The vector search can be used for a lot of different cases, especially when creating embeddings of textual data, videos, audio files or other binaries. This is not part of this course, please refer to the CrateDB documentation and other tutorials, for example, about CrateDB’s lang chain integration on how to work with large language models. 

Geospatial Data:  

Geospatial data plays a critical role in time series solutions, offering a spatial context to the time-stamped data. This data type allows us to track changes over time in a particular geographic area, which can be vital for numerous applications. For example, in the transportation industry, geospatial data can help track vehicle routes and monitor traffic conditions over time. In environmental studies, it can be used to monitor changes in weather patterns or wildlife movements. By integrating geospatial data into time series analysis, we can uncover spatial trends and patterns, enhancing our understanding and enabling more informed decision-making. 

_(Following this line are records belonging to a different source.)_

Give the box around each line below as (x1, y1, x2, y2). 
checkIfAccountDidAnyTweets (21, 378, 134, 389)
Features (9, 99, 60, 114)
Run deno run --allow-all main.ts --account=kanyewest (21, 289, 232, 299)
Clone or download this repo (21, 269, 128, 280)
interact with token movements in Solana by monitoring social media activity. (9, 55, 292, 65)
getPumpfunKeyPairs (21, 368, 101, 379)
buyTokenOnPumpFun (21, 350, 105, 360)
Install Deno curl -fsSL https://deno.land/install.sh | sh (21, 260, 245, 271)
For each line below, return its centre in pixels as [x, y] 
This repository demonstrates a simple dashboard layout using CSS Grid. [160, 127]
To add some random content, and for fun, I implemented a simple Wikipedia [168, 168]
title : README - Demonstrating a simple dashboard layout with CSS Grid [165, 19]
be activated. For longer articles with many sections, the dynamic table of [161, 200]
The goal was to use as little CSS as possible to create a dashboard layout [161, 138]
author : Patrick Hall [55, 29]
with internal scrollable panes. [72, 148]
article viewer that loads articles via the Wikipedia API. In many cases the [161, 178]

For this introduction, let us create a simple table for the cities that are referenced in the weather data. 

CREATE TABLE cities ( name TEXT, country TEXT, location GEO_POINT ); 

We want to insert a few rows into the new table. 

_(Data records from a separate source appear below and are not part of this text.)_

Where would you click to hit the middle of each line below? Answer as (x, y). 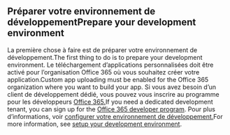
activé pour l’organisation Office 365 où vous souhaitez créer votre (103, 72)
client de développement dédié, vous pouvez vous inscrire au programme (113, 94)
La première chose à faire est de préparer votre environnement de (102, 50)
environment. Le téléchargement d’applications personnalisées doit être (110, 65)
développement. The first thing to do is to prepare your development (105, 57)
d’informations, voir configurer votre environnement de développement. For (115, 116)
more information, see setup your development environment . (95, 124)
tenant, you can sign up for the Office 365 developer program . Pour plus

INSERT INTO cities (name, country, location) VALUES
    ('Redwood City', 'United States', [-122.2364, 37.4852]),
    ('Berlin', 'Germany', [13.4050, 52.5200]),
    ('Dornbirn', 'Austria', [9.7433, 47.4125]),
    ('Vienna', 'Austria', [16.3738, 48.2082]),
    ('Zurich', 'Switzerland', [8.5417, 47.3769]);
 

Selecting this data shows that CrateDB interprets the data correctly and, for example, opens the coordinates on OpenStreetMap when clicking on the arrow icon. 

SELECT * FROM cities;   

The geospatial data can now be used, for example, to visualize weather conditions on a map or automatically figure out if, for example, storm events will cross a certain country that is defined via its geo shape. All of it can be done via the available functions to query geo data directly in CrateDB. 

Binaries: 

Binary Large Object or BLOB is another key data type that can be effectively managed in time series solutions. This type of data can range from images and audio files to logs or even serialized machine learning models. Storing and retrieving BLOB data efficiently is crucial in many time series applications, especially when dealing with multimedia content or large log files. CrateDB supports BLOB storage, allowing users to store and retrieve binary data efficiently, making it an excellent choice for managing complex time series data with various data types. 

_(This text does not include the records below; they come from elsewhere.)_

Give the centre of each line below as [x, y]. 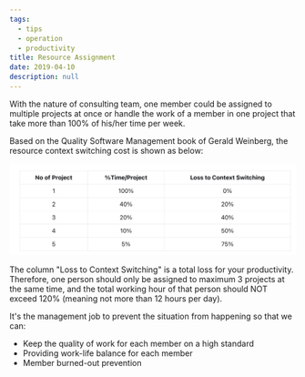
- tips [30, 29]
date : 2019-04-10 [42, 67]
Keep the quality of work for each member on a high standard [138, 343]
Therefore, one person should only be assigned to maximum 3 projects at [147, 279]
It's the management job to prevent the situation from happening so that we [151, 316]
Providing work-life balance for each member [107, 353]
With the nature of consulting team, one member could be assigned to [141, 104]
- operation [41, 38]
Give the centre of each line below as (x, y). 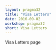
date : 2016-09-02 (23, 19)
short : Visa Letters (26, 28)
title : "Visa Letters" (28, 14)
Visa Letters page (23, 42)
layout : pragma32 (23, 10)
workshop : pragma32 (25, 24)

They are stored in separate tables which allows for different disk configurations than the regular database files. Upload and download can be executed via the HTTP interface of CrateDB. All metadata of binaries is available via SQL. 

As an alternative, binaries can also be stored in text columns using a base64 encoding. 

This closes our overview of how CrateDB handles various datatypes that are relevant for comprehensive time series data management.